Ecotrust names five honorees for 2014 Indigenous Leadership Award
Release Date: 10-09-2014

October 9, 2014, Portland, Oregon — Ecotrust today announced the honorees of the 12th annual Indigenous Leadership Award. They are: Annita McPhee (Tahltan), Arthur William Sterritt (Gitga’at), Eric J. Quaempts (Yakama), Roy Sampsel (Choctaw / Wyandotte), and the awardee, Roberta Reyes Cordero (Coastal Band of the Chumash Nation).

Since 2001, Ecotrust has recognized 58 tribal leaders with the Indigenous Leadership Award for their dedication to their culture and their work to improve economic and environmental conditions of their homelands and people. The organization is one of the few non-Native entities to recognize tribal leadership nationwide.

This year’s honorees, from British Columbia, Washington, Oregon, and California, have worked to break new ground in relations between tribes and their federal, state, and provincial partners, as well as their counterparts in industry.

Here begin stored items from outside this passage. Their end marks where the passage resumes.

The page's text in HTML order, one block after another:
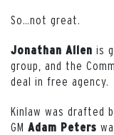
So…not great.
Jonathan Allen is
group, and the
deal in free agency.
Kinlaw was drafted
GM Adam Peters
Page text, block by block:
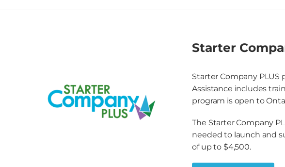
Starter
Starter Company PLUS
Assistance includes
program is open to
The Starter Company
needed to launch and
of up to $4,500.
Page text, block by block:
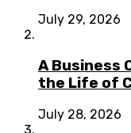
July 29, 2026
A Business
the Life of
July 28, 2026
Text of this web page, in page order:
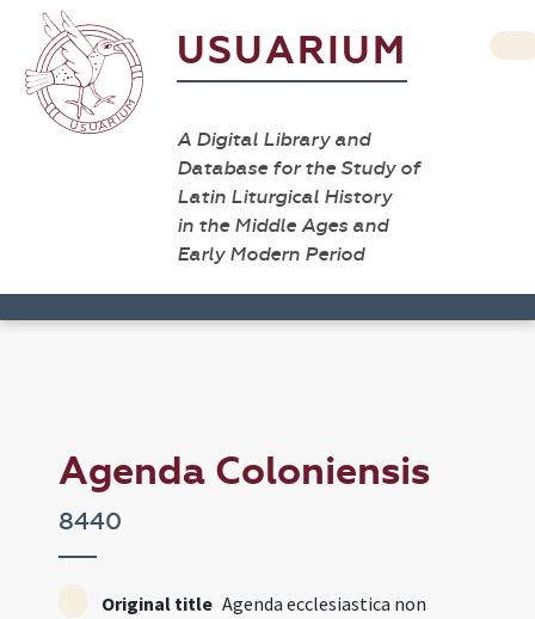
USUARIUM
A Digital Library and
Database for the Study of
Latin Liturgical History
in the Middle Ages and
Early Modern Period
Agenda Coloniensis
8440
Original title Agenda ecclesiastica non
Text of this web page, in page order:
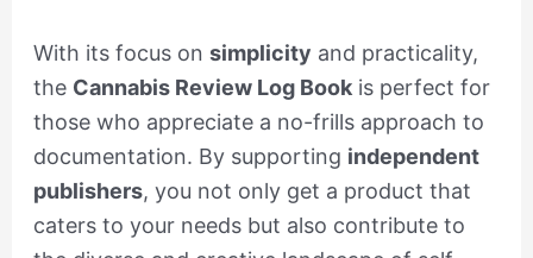
With its focus on simplicity and practicality,
the Cannabis Review Log Bookis perfect for
those who appreciate a no-frills approach to
documentation. By supporting independent
publishers, you not only get a product that
caters to your needs but also contribute to
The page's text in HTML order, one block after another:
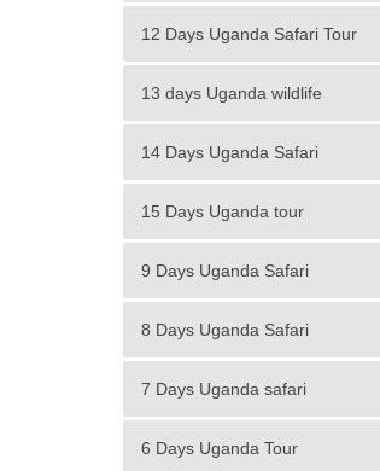
12 Days Uganda Safari Tour
13 days Uganda wildlife
14 Days Uganda Safari
15 Days Uganda tour
9 Days Uganda Safari
8 Days Uganda Safari
7 Days Uganda safari
6 Days Uganda Tour
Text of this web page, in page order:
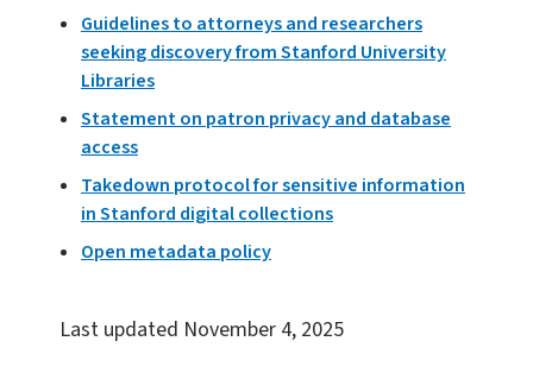
Guidelines to attorneys and researchers
seeking discovery from Stanford University
Libraries
Statement on patron privacy and database
access
Takedown protocol for sensitive information
in Stanford digital collections
Open metadata policy
Last updated November 4, 2025
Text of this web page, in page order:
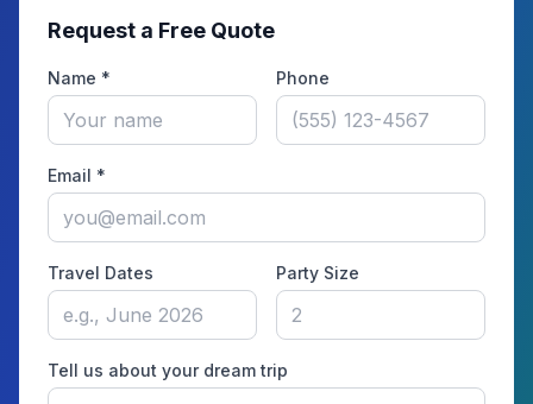
Request a Free Quote
Name * Phone
Email *
Travel Dates Party Size
Tell us about your dream trip
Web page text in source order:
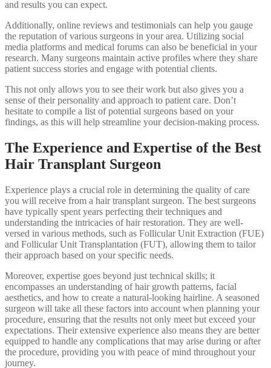
and results you can expect.
Additionally, online reviews and testimonials can help you gauge
the reputation of various surgeons in your area. Utilizing social
media platforms and medical forums can also be beneficial in your
research. Many surgeons maintain active profiles where they share
patient success stories and engage with potential clients.
This not only allows you to see their work but also gives you a
sense of their personality and approach to patient care. Don’t
hesitate to compile a list of potential surgeons based on your
findings, as this will help streamline your decision-making process.
The Experience and Expertise of the Best
Hair Transplant Surgeon
Experience plays a crucial role in determining the quality of care
you will receive from a hair transplant surgeon. The best surgeons
have typically spent years perfecting their techniques and
understanding the intricacies of hair restoration. They are well-
versed in various methods, such as Follicular Unit Extraction (FUE)
and Follicular Unit Transplantation (FUT), allowing them to tailor
their approach based on your specific needs.
Moreover, expertise goes beyond just technical skills; it
encompasses an understanding of hair growth patterns, facial
aesthetics, and how to create a natural-looking hairline. A seasoned
surgeon will take all these factors into account when planning your
procedure, ensuring that the results not only meet but exceed your
expectations. Their extensive experience also means they are better
equipped to handle any complications that may arise during or after
the procedure, providing you with peace of mind throughout your
journey.

They have worked tirelessly to protect ocean and salmon health, restore traditional foods through innovative resource management, and revive long-dormant cultural practices.

“We believe a new model of development is possible only through authentic engagement with the people who first inhabited the place we call home,” said Spencer B. Beebe, Ecotrust founder and executive board chair. “We are humbled to present these awards to another cohort of inspiring individuals from this place we call Salmon Nation.”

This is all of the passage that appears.